Rely Alon, PhD, the Hadassah Medical Organization’s deputy director for nursing and health professions and the daughter of Holocaust survivors, gets her determination to save lives from her resilient mother.
Alon has been in charge of the nursing efforts in the COVID-19 outbreak units since before Israel's first coronavirus patient was identified. Whenever she gets weary, she thinks of her mother, Chana Blumlich, who, through faith and determination, survived the Holocaust, became a beloved nursery school teacher, established a family, and is still a source of optimism for her daughter. Her mother's resilience was a prime factor in Alon’s decision to become a nurse. a midwife, and a leader.
Here is her mother's story, told today to Barbara Sofer, Hadassah’s Israel director of public relations, on the eve of Yom Hashoa, Holocaust and Heroism Remembrance Day:
Chana was 3 years old when the Nazis occupied Poland, and her parents managed to flee from Warsaw to Siberia. When she was 4, she remembers the icy cold as her mother stood in line for potato peels to feed the family.
From Siberia, the family fled to Tashkent, Uzbekistan, and camped in the train station, where their remaining possessions were stolen and where Chana came down with typhus. She was hospitalized and remembers that no one ever came to visit her, nor afterwards when she was placed in the first of many institutions—first Moslem, then Christian and Russian.

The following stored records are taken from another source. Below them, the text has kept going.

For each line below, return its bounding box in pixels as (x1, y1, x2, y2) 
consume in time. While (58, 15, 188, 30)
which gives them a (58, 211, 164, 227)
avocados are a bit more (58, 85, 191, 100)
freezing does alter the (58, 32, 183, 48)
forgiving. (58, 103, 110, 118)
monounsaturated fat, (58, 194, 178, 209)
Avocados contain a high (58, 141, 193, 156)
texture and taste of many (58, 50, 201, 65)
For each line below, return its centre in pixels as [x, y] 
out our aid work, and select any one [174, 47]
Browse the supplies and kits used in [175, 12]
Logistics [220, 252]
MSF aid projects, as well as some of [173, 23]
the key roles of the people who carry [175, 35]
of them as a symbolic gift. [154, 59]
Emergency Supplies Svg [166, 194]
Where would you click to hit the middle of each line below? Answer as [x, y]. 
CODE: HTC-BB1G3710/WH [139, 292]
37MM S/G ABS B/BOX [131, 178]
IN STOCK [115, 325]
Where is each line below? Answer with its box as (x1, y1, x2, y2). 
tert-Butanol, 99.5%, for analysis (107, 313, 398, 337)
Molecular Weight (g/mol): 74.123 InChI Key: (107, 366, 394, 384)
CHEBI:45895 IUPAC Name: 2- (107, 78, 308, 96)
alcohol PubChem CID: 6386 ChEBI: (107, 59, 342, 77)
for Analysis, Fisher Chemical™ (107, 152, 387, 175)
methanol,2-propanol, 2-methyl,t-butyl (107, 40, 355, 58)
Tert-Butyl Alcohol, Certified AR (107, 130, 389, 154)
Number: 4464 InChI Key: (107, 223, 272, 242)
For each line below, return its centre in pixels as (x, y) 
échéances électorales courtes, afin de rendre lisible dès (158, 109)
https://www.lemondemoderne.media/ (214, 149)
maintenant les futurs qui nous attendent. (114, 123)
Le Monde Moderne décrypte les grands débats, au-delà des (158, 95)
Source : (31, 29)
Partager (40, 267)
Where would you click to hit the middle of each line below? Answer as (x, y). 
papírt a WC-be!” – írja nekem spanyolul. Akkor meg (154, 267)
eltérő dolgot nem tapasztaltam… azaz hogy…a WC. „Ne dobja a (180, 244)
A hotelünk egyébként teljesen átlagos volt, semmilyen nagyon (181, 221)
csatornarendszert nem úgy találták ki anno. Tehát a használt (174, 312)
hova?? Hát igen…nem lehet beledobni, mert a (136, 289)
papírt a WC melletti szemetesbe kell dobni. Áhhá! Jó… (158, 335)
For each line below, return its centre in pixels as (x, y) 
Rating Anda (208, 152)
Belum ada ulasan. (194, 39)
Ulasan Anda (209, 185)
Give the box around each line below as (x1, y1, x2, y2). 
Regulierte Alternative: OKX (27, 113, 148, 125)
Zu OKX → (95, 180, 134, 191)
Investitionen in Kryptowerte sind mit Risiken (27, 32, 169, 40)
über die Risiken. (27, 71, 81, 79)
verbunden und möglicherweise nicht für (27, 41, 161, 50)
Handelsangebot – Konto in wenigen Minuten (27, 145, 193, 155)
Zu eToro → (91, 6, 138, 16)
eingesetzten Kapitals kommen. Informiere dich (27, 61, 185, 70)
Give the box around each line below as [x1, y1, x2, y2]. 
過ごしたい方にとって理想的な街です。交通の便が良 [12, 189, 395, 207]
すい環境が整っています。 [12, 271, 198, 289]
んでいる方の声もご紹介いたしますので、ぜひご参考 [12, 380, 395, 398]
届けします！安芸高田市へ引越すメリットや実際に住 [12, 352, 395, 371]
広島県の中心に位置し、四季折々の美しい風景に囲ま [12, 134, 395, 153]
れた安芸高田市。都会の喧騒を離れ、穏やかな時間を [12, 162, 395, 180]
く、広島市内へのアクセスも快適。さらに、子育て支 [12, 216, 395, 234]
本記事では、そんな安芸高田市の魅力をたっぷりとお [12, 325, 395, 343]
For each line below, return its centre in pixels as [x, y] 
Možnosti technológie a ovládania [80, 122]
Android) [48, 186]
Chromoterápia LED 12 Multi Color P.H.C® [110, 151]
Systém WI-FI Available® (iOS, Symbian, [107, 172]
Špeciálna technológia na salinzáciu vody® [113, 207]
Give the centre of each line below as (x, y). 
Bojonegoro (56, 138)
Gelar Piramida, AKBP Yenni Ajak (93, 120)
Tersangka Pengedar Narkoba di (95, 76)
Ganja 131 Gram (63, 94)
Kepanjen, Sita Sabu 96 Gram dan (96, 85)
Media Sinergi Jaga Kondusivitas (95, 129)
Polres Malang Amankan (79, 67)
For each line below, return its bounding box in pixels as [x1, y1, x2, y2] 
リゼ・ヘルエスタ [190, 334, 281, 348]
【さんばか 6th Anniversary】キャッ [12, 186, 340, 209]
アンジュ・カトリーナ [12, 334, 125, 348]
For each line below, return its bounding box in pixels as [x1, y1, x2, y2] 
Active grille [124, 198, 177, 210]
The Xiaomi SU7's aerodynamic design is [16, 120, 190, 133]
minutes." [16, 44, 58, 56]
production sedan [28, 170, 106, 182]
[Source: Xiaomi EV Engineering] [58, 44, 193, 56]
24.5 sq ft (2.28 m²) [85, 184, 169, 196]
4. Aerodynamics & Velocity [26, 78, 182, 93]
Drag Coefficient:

Chana was given a Christian Russian name and knew that she must not reveal her identity. When the war was over, she went daily to the head of the orphanage to insist her name be changed back, arguing that if her parents looked for her, they wouldn't find her with this new name. Finally, the principal agreed and she got her name back.
Gathering the war orphans from different hiding places and institutions, the Russians put them on a train back to Poland. Chana, now sick with malaria, was placed in a car for sick children. She was 8 years old. An older girl, who was helping with the sick, noticed that her last name was the same as a healthy girl in another car. When the blond, blue-eyed healthy 9-year-old came to see Chana, she didn't recognize the sickly dark-haired child as her sister. When Chana failed to remember their mother’s name, the sister asked for more proof. Chana showed her the birthmark on her belly that she’d always thought was an ugly blemish, and the sisters were united. They were among the children whom Rabbi Isaac Herzog helped bring back to pre-State Israel, where, after a long and circuitous journey, they arrived in Haifa. The sisters, each with only the dress on her back, were taken in by Youth Aliyah.
“We were given not only food and clothing, but the confidence that we could start new lives,” says Chana. “I remain forever grateful.”
Despite the dangers getting to Jerusalem, the young girls found a home in Havat Hanoar Hatzioni in Jerusalem, one of the many Youth Aliyah villages then supported by Hadassah, the Women’s Zionist Organization of America.
Chana married Holocaust survivor Yohanan Meller, and they brought up three daughters. The oldest is Rely, whom she speaks with daily. Like all senior citizens, the 84-year-old Chana is now in “elder isolation” because of the coronavirus restrictions, and she can’t be with her daughters for Holocaust Remembrance Day.
“You can see that my roots of wanting to protect mothers and children and to save lives, like those of many of my colleagues at Hadassah, run very deep,” says Alon. “Being tired or giving up just isn’t an option.”
One of Israel's few nurse practitioners, Alon came to Hadassah Hospital Ein Kerem from Assaf HaRofeh Hospital in Beer Yaakov, where she directed the Henrietta Szold–Hadassah Hebrew University Nursing Extension and headed up the Women’s Health Center of the Maccabi Sick Fund. After receiving her Bachelor of Arts degree in nursing from Tel Aviv University in 1997, she earned a PhD in gender studies from Ramat Gan’s Bar-Ilan University in 2015.
While her overall research has focused on women’s rights, women’s health, and health education, Alon’s PhD thesis provided a sociological, anthropological, and psychological perspective on men being treated for infertility in Israel. In contrast to previous research that focused on women undergoing fertility treatments, her research attempted to understand how ultra-Orthodox, religious, and secular men differ from one another in the way they deal with infertility treatments, based on their cultural and social backgrounds.
Alon, the mother of three children, met her husband, an Argentinian-born physician, while hitching a ride from the hospital.